# Work instruction
Transcribe exactly, and only, the lines from the one containing "eu le temps" through the end of the material.
====
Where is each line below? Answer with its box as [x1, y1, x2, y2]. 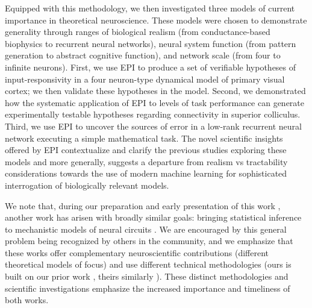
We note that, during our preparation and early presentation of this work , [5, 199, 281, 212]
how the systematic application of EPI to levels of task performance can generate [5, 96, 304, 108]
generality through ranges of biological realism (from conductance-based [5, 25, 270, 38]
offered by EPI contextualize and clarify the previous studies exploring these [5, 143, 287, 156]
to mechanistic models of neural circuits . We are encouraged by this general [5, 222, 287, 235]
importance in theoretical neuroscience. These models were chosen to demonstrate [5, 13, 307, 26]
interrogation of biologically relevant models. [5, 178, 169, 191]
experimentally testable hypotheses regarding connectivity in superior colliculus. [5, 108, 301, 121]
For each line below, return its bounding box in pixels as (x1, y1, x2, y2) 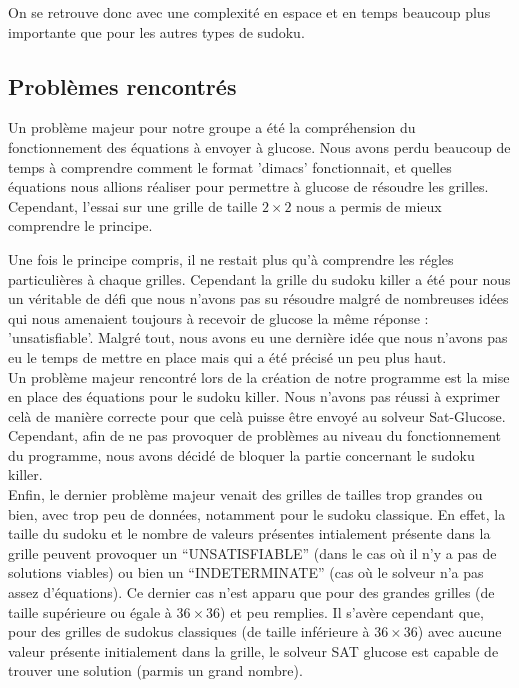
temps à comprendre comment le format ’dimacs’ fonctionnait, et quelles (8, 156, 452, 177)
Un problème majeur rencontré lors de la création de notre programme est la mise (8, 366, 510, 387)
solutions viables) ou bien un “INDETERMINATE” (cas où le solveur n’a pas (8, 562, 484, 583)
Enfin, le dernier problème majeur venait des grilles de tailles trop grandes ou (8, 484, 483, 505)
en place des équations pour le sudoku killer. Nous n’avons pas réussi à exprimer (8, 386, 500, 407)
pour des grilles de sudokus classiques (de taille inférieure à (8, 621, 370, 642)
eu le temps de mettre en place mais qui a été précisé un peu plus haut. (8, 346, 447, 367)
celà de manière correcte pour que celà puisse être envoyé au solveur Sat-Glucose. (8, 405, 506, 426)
====
# Response to this task
eu le temps de mettre en place mais qui a été précisé un peu plus haut. (8, 346, 447, 367)
celà de manière correcte pour que celà puisse être envoyé au solveur Sat-Glucose. (8, 405, 506, 426)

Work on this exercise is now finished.